I’m not that good at searching, but maybe someone has an answer or lead for me. Please provide links, even if you have something which VAGUELY relates to this question. Feel free to skip to my question, which is #3 at the bottom. Greek words are underlined.

1. If the duration of now depends on how we conceive of the passage of time, then Becoming philosophers Heraclitus, William James and Henri Bergson experience a duration of now different from Being philosophers Plotinus, Parmenides, and disciples of the Eleatic School.

2. Science is dominated by a Becoming perspective, with its emphasis on chronos as its time–objective time. Correlational study, Prospective study, Retrospective study, Longitudinal study, all relate to events occurring within a Becoming or chronos flow of time.
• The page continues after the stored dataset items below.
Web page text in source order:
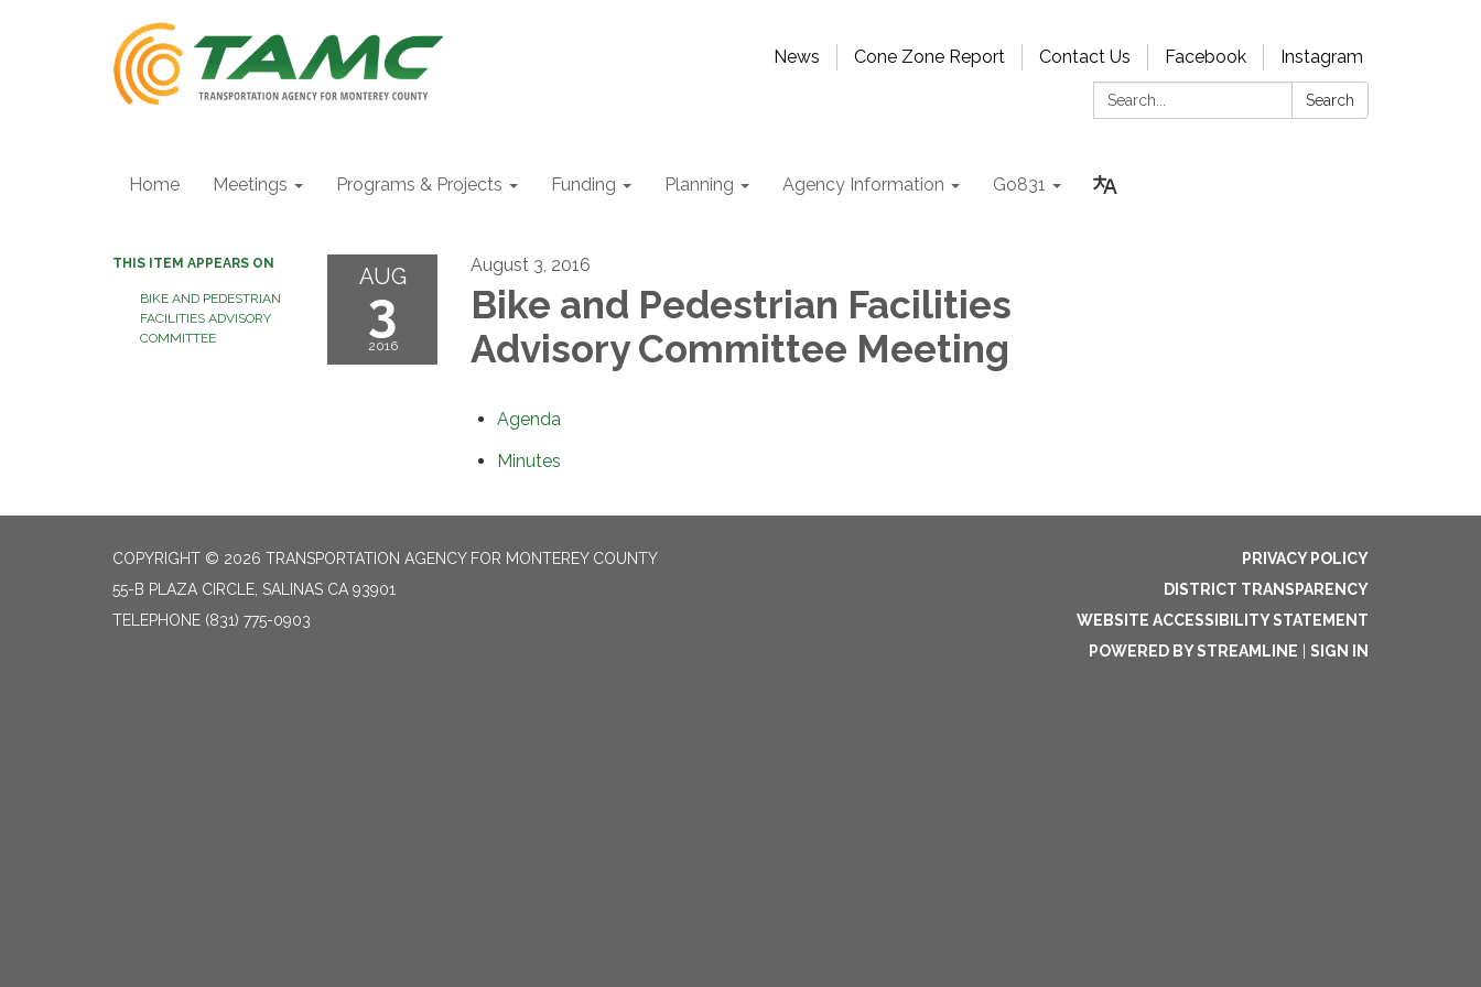
News Cone Zone Report Contact Us Facebook
Instagram
Search:
Search
Home Meetings Programs & Projects Funding Planning Agency Information Go831
THIS ITEM APPEARS ON
BIKE AND PEDESTRIAN
FACILITIES ADVISORY
COMMITTEE
AUG
3
2016
August 3, 2016
Bike and Pedestrian Facilities
Advisory Committee Meeting
Agenda
Minutes
COPYRIGHT © 2026 TRANSPORTATION AGENCY FOR MONTEREY COUNTY
55-B PLAZA CIRCLE, SALINAS CA 93901
TELEPHONE (831) 775-0903
PRIVACY POLICY
DISTRICT TRANSPARENCY
WEBSITE ACCESSIBILITY STATEMENT
POWERED BY STREAMLINE
SIGN IN
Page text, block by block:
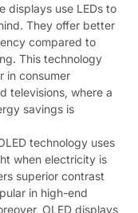
displays use LEDs to
They offer better
compared to
This technology
in consumer
televisions, where a
savings is
technology uses
when electricity is
superior contrast
in high-end
OLED displays
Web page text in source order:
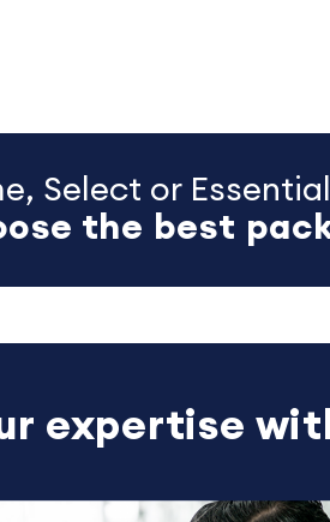
Select or
the best
expertise
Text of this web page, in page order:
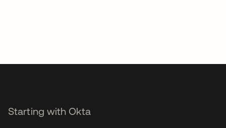
Starting with Okta
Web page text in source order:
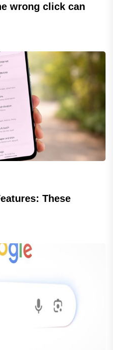
wrong click can
These
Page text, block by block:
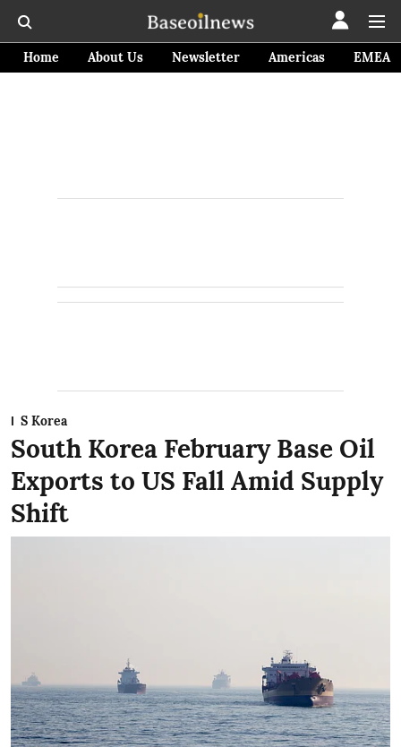
Home About Us Newsletter Americas EMEA
S Korea
South Korea February Base Oil
Exports to US Fall Amid Supply
Shift
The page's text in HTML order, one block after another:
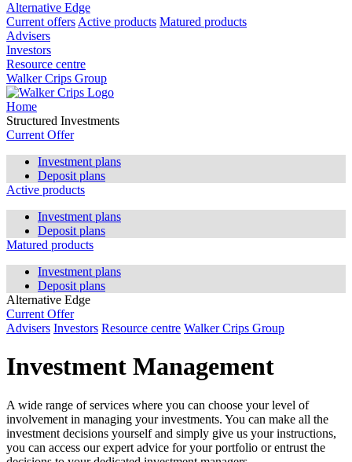
Alternative Edge
Current offers Active products Matured products
Advisers
Investors
Resource centre
Walker Crips Group
Home
Structured Investments
Current Offer
Investment plans
Deposit plans
Active products
Investment plans
Deposit plans
Matured products
Investment plans
Deposit plans
Alternative Edge
Current Offer
Advisers Investors Resource centre Walker Crips Group
Investment Management
A wide range of services where you can choose your level of
involvement in managing your investments. You can make all the
investment decisions yourself and simply give us your instructions,
you can access our expert advice for your portfolio or entrust the
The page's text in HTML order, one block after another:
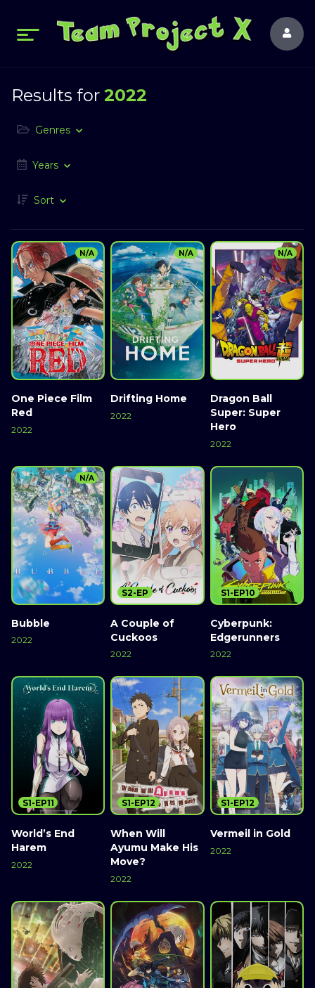
Results for 2022
Genres
Years
Sort
One Piece Film
Red
2022
N/A
Drifting Home
2022
N/A
Dragon Ball
Super: Super
Hero
2022
N/A
Bubble
2022
N/A
A Couple of
Cuckoos
2022
S2-EP
Cyberpunk:
Edgerunners
2022
S1-EP10
World’s End
Harem
2022
S1-EP11
When Will
Ayumu Make His
Move?
2022
S1-EP12
Vermeil in Gold
2022
S1-EP12
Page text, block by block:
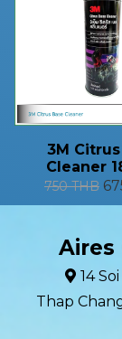
3M
Cleaner
750 THB
Aires
14
Thap
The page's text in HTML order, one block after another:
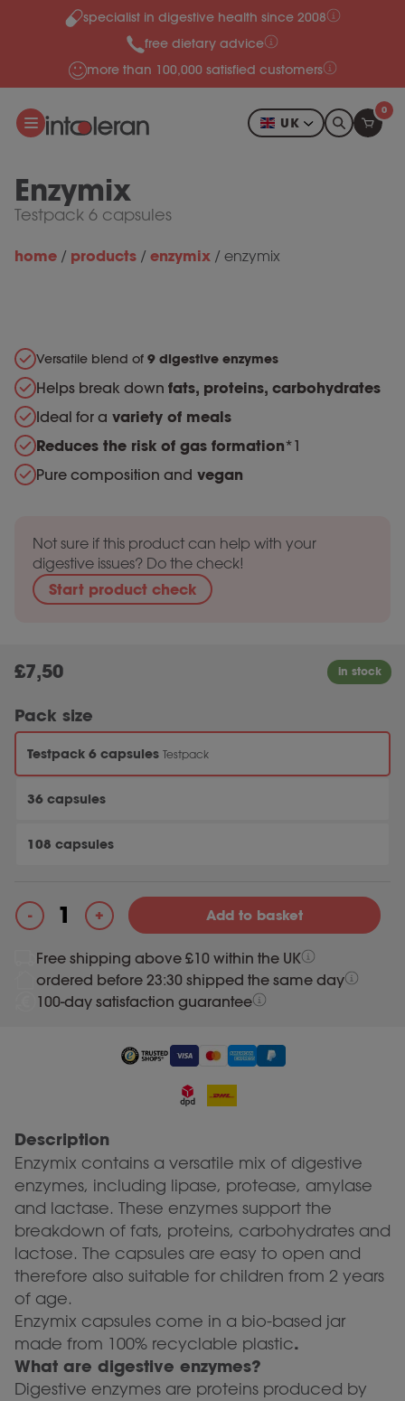
Skip to contentspecialist in digestive health since 2008
free dietary advice
more than 100,000 satisfied customers
UK
0
Enzymix
Testpack 6 capsules
home / products / enzymix / enzymix
Versatile blend of 9 digestive enzymes
Helps break down fats, proteins, carbohydrates
Ideal for a variety of meals
Reduces the risk of gas formation*1
Pure composition and vegan
Not sure if this product can help with your
digestive issues? Do the check!
Start product check
Pack size
Testpack 6 capsules Testpack
36 capsules
108 capsules
Free shipping above £10 within the UK
ordered before 23:30 shipped the same day
100-day satisfaction guarantee
£7,50
-
Enzymix quantity
+ Add to basket
Description
Enzymix contains a versatile mix of digestive
enzymes, including lipase, protease, amylase
and lactase. These enzymes support the
breakdown of fats, proteins, carbohydrates and
lactose. The capsules are easy to open and
therefore also suitable for children from 2 years
of age.
Enzymix capsules come in a bio-based jar
made from 100% recyclable plastic.
What are digestive enzymes?
Digestive enzymes are proteins produced by
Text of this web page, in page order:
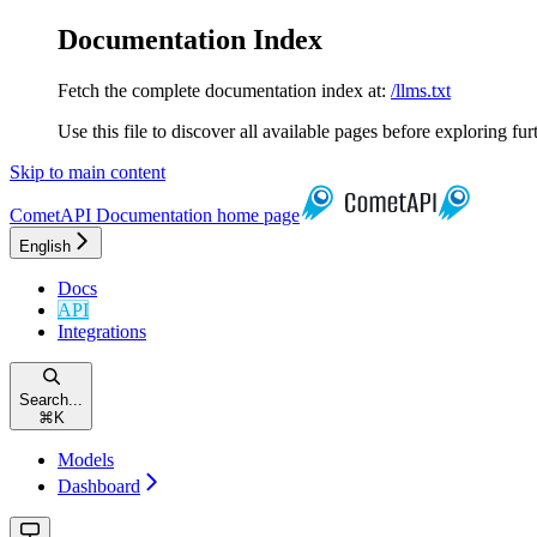
Documentation Index
Fetch the complete documentation index at: /llms.txt
Use this file to discover all available pages before exploring
Skip to main content
CometAPI Documentation home page
English
Docs
API
Integrations
Search...
⌘ K
Models
Dashboard
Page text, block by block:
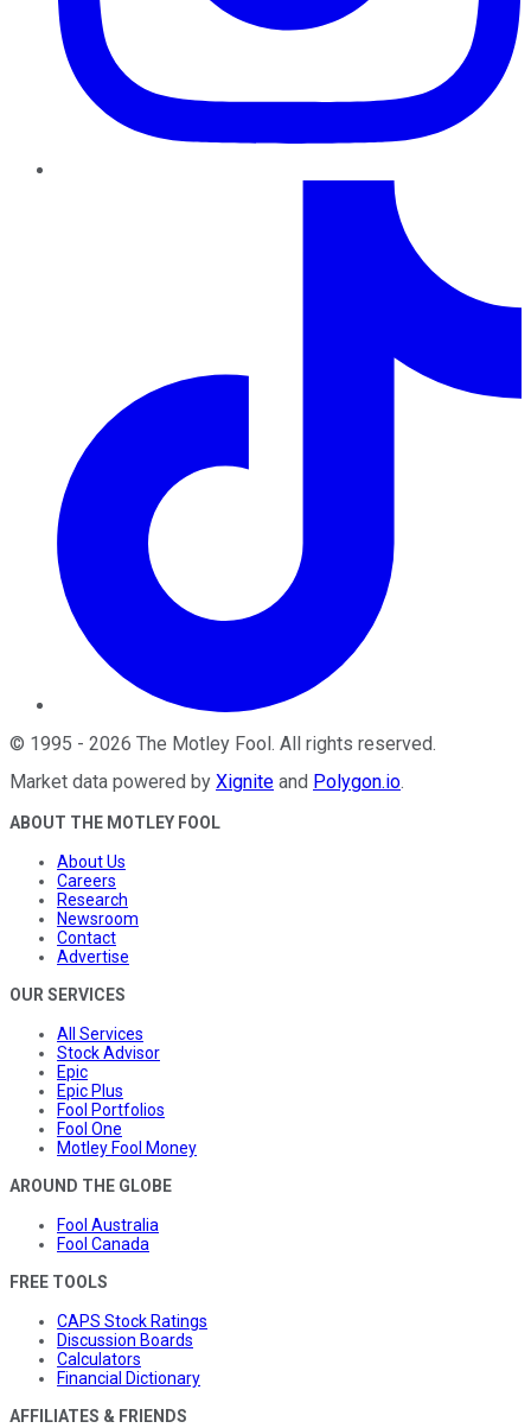
© 1995 - 2026 The Motley Fool . All rights reserved.
Market data powered by Xignite and Polygon.io.
ABOUT THE MOTLEY FOOL
About Us
Careers
Research
Newsroom
Contact
Advertise
OUR SERVICES
All Services
Stock Advisor
Epic
Epic Plus
Fool Portfolios
Fool One
Motley Fool Money
AROUND THE GLOBE
Fool Australia
Fool Canada
FREE TOOLS
CAPS Stock Ratings
Discussion Boards
Calculators
Financial Dictionary
AFFILIATES & FRIENDS

Laboratory and field experiments commonly examine the impact of an event or intervention on some outcome, and thus also operate within a Becoming perspective. Daniel N. Stern (in The Present Moment, 2004) is an advocate of the Being perspective and kairos–subjective time. Stern points out that “contemporary psychology has been comfortable with chronos as its time concept and use it productively. For instance, if one is interested in notions of before and after, the estimation of time intervals, the temporal limits of perceiving simultaneity or continuity, most studies of memory, or even how narratives and the real world is constructed in the mind, there is no need for a present moment that is any thicker than a point, no need for subjective units of time, and certainly no need for present moments that unfold with characteristic time contours.” (p. 137).

Stern’s mother-infant dyad research, in contrast, required a thicker present moment, a present moment that unfolds with uncharacteristic time contours.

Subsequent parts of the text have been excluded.